Me estrechó la mano y me pidió que me sentara; tomó un sorbo de agua y me miró fijamente a los ojos.

–Roger –dijo.

–Doctor Rasgus –contesté.

En ese momento su acento hindú no me causó gracia en absoluto. Estaba demasiado preocupado.

–Bueno, no es tu primera cita en el mes –comenzó-. Hace unas semanas tuviste una infección estomacal que te afectó demasiado, tanto que estuviste en casa por una semana.

Es cierto. Falté una semana entera a clases porque no podía pararme de la cama. Comía, y con la misma lo vomitaba. Estaba débil, necesitaba muchos sueros para tener energía y no quería hacer nada.
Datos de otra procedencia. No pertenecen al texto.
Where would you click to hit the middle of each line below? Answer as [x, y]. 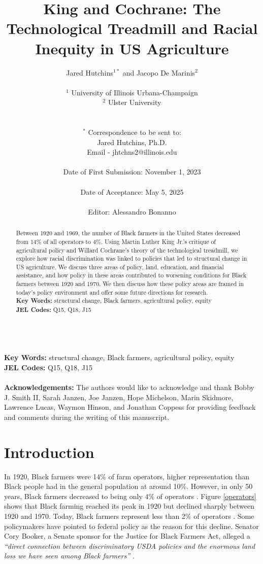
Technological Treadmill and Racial [132, 28]
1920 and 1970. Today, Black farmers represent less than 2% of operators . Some [129, 516]
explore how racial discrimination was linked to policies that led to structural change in [131, 258]
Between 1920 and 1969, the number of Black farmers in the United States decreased [128, 233]
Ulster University [135, 102]
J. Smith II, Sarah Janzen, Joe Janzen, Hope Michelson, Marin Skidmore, [119, 397]
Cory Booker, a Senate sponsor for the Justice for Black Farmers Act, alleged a [127, 536]
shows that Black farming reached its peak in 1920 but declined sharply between [129, 506]
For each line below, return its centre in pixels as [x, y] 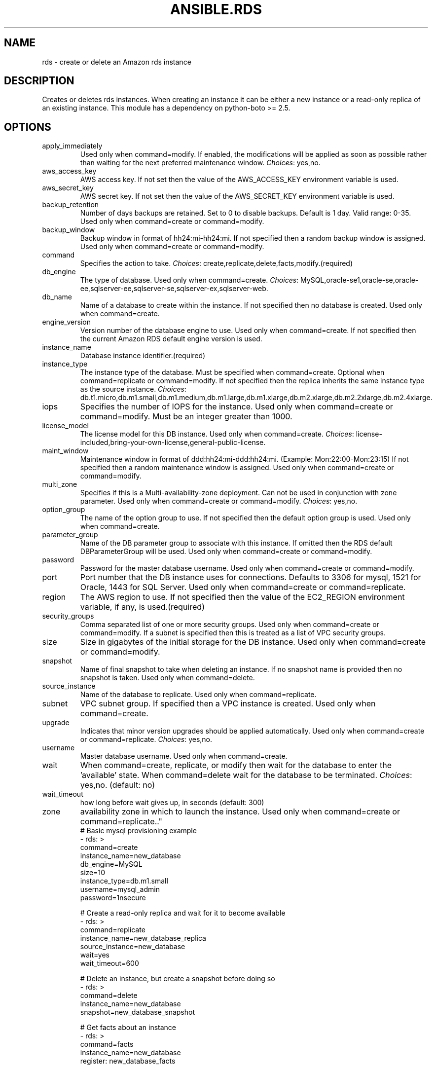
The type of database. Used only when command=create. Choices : [189, 280]
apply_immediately [72, 146]
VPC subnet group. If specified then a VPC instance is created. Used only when [228, 704]
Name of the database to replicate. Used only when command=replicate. [198, 695]
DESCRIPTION [39, 81]
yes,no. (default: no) [118, 785]
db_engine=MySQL [111, 864]
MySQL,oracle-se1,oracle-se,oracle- [360, 280]

Ni siquiera leía, no mucho; casi todo el tiempo lo pasaba durmiendo o en el baño.

–Nos inquietó mucho eso –continuó el médico-, así que te mandamos a hacer estudios. Por fortuna no encontramos nada en tu sistema estomacal que fuera tan preocupante, solo un par de parásitos y cosas por el estilo.

Vaya. Siempre he odiado que los médicos se anden con rodeos, eso significa que hay alguna noticia mala que quieren aplazar y aminorar dando noticias buenas antes.

–Tras eso hicimos otros estudios, e incluso se te llegó a sacar un poco de sangre la semana pasada –no fue uno de los mejores momentos de mi vida, para que quede claro-, y obtuvimos tus resultados. Queríamos hacer todas las pruebas para quitarnos las sospechas, así que pedimos a varios laboratorios que hicieran distintos exámenes con tu sangre, por eso fue necesaria una buena cantidad. ¿Sabes qué pruebas se hacen con la sangre?

Negué con la cabeza. Lo sabía, pero no tenía ganas de responder.

–Una de ellas es la del VIH, el virus del Sida –respondió.

Oh, mierda.

–Roger… –tragó saliva–. La prueba del VIH salió positiva.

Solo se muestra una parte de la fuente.